All 4000 of your products have some basic product information that was probably created by merchants, and flows through your e-commerce CMS to your category and product detail pages. So I'd start with some block and tackling to make sure that the information you already have about each product is adding the maximum possible SEO value. The advantage of this approach is then you can teach your merchants how to improve their product content, and those improvements will automatically flow to your SEO.
Step 1: Start by making sure you don't have any site wide structural errors. Do some basic audits of the technical SEO elements on your site. Set up an SEOMoz campaign for your site, and let it do it's first crawl. For now just focus on the crawl diagnostics, and see if you have any systemic problems, and what your options are to fix them. I'd also claim your site in Google Webmaster Tools and Bing Webmaster Tools, and see if you are getting any crawl errors, and what HTML improvements google suggests under Optimizations. This step is going to help you find problems like duplicate content, missing Title tags, sitemap errors, etc...
Step 2: Make sure your product content is being properly used on your product detail pages. Use the SEOMoz OnPage Optimization Tool. Pick a popular product detail page, and use the product name as the keyword. See what you can do to improve your Product Detail Template to improve your score.
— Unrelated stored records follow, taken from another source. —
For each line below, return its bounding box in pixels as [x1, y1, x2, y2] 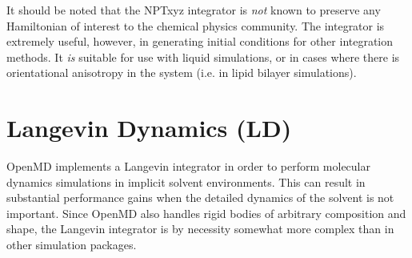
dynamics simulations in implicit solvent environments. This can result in [6, 173, 366, 190]
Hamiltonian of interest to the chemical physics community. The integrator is [6, 17, 385, 34]
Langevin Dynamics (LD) [6, 111, 292, 144]
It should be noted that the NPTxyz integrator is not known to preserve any [6, 2, 381, 18]
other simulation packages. [6, 236, 137, 253]
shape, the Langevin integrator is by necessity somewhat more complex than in [6, 220, 394, 237]
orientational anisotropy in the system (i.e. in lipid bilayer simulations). [6, 64, 357, 81]
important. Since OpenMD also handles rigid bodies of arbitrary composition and [6, 204, 406, 221]
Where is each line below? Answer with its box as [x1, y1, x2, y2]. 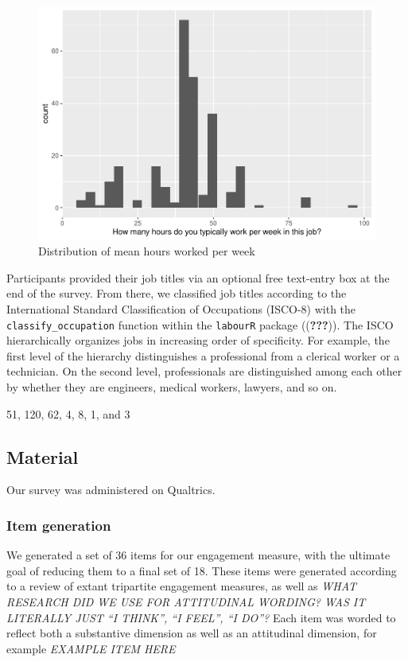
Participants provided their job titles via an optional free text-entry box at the [6, 269, 390, 286]
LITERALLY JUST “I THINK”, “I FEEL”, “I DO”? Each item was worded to [6, 609, 396, 625]
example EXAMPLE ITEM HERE [6, 640, 176, 656]
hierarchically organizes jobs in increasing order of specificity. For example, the [6, 332, 390, 349]
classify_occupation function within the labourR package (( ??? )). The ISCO [6, 316, 394, 333]
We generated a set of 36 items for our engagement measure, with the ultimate [6, 547, 391, 563]
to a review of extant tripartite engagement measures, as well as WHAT [6, 578, 357, 594]
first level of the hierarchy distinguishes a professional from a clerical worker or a [6, 347, 400, 364]
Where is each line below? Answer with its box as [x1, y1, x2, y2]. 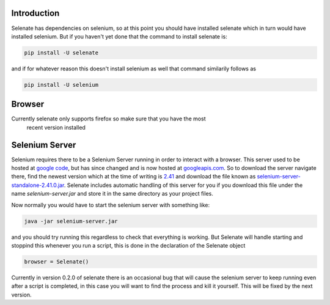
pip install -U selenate [24, 49, 99, 56]
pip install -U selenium [24, 81, 99, 88]
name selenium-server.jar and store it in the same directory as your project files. [11, 190, 213, 197]
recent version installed [26, 123, 86, 131]
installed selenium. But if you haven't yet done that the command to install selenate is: [11, 32, 227, 40]
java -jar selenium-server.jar [24, 218, 119, 224]
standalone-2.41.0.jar [11, 181, 64, 189]
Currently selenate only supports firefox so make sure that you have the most [11, 115, 206, 122]
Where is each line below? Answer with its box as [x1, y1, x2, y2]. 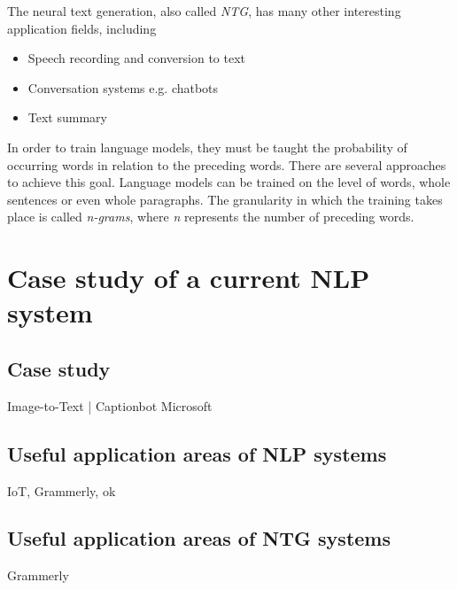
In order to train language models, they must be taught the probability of [7, 137, 407, 156]
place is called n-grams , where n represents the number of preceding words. [7, 207, 414, 226]
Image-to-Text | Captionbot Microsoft [7, 396, 213, 415]
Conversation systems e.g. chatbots [27, 78, 219, 97]
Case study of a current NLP [7, 260, 370, 296]
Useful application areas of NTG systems [7, 524, 391, 552]
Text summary [27, 108, 107, 127]
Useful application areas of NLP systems [7, 439, 387, 467]
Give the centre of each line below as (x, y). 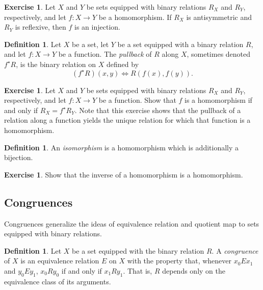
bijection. (19, 157)
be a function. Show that (137, 100)
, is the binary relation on (56, 64)
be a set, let (90, 44)
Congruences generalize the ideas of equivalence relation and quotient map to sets (132, 223)
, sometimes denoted (219, 54)
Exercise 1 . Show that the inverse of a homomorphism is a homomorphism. (124, 174)
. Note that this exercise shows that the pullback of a (158, 110)
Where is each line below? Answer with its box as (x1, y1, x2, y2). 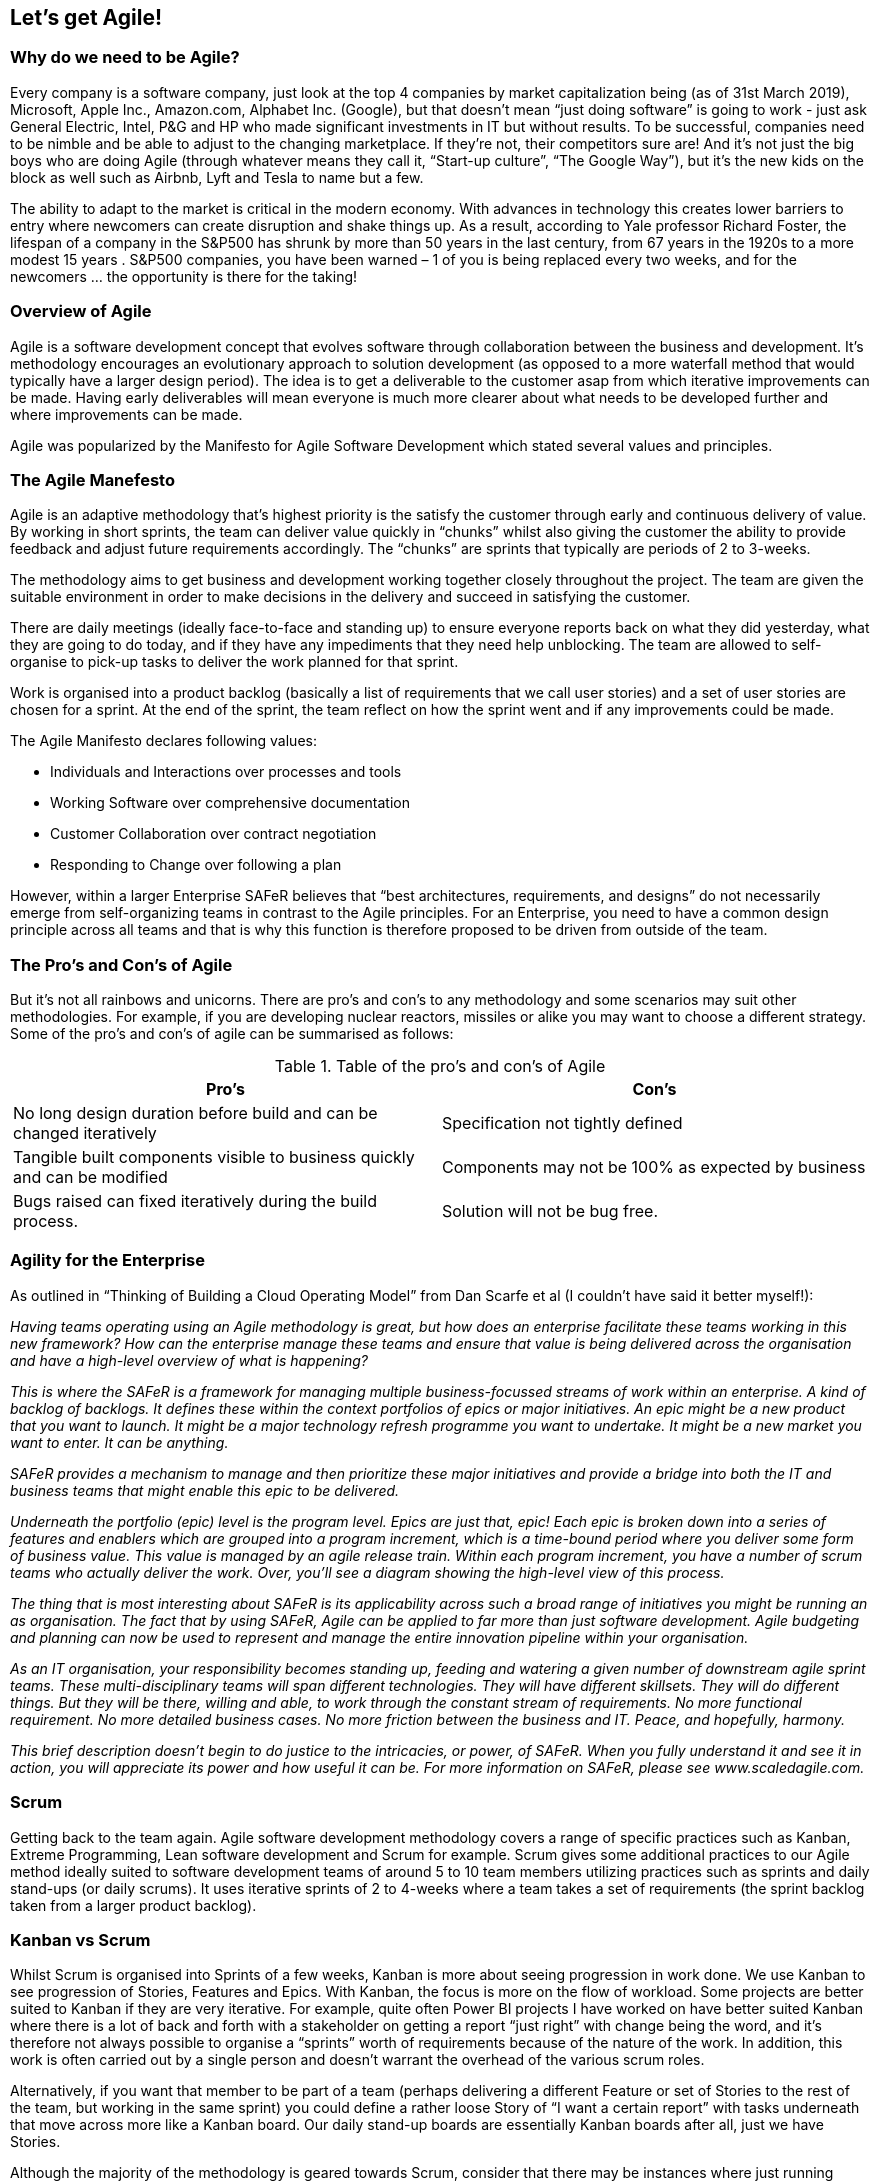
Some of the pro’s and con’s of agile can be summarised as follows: (10, 1025, 454, 1043)
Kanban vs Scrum (10, 1929, 151, 1950)
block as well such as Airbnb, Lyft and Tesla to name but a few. (10, 168, 424, 186)
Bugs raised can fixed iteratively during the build (13, 1191, 377, 1212)
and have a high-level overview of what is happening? (10, 1351, 368, 1369)
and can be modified (13, 1167, 168, 1188)
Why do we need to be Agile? (10, 47, 240, 68)
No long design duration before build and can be (13, 1103, 378, 1124)
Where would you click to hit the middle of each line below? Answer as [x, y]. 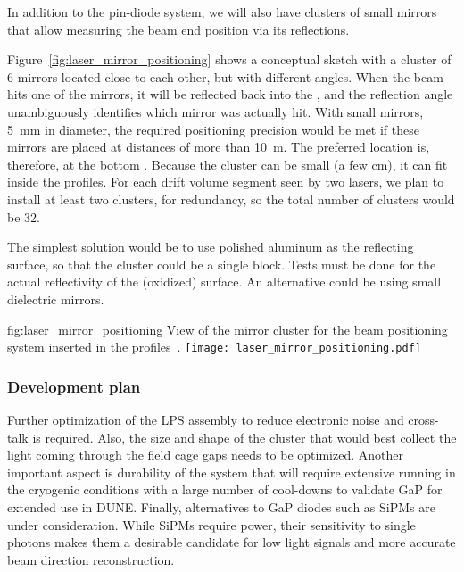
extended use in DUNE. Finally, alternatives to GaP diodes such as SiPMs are [221, 506]
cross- [423, 419]
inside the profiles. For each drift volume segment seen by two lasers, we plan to [226, 182]
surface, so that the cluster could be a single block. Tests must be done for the [222, 264]
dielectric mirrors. [56, 298]
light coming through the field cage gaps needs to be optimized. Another [205, 455]
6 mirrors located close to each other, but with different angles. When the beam [225, 76]
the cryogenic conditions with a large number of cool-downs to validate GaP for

Remember, you aren't fixing this one page, you're fixing all the product detail pages on your site. If you have more than one template, you'll have to do each one separately. This step is going to help you make sure your templates for URL's, Title Tags, H1's, Meta Descriptions, and Image Tags have good defaults.
Step 3: Now you are ready to teach whoever is creating product records on your site, how to be more SEO savvy. Do your products have SEO friendly names?. Is your product taxonomy SEO friendly? I.E. Do you have an "Apparel" category when most of your customer are searching for "Clothes". Are you writing great, unique product descriptions for each product or are you just cutting a pasting the manufacturers description (the same one that appears on thousands of other e-commerce sites). I recommend you tackle this step in two parts.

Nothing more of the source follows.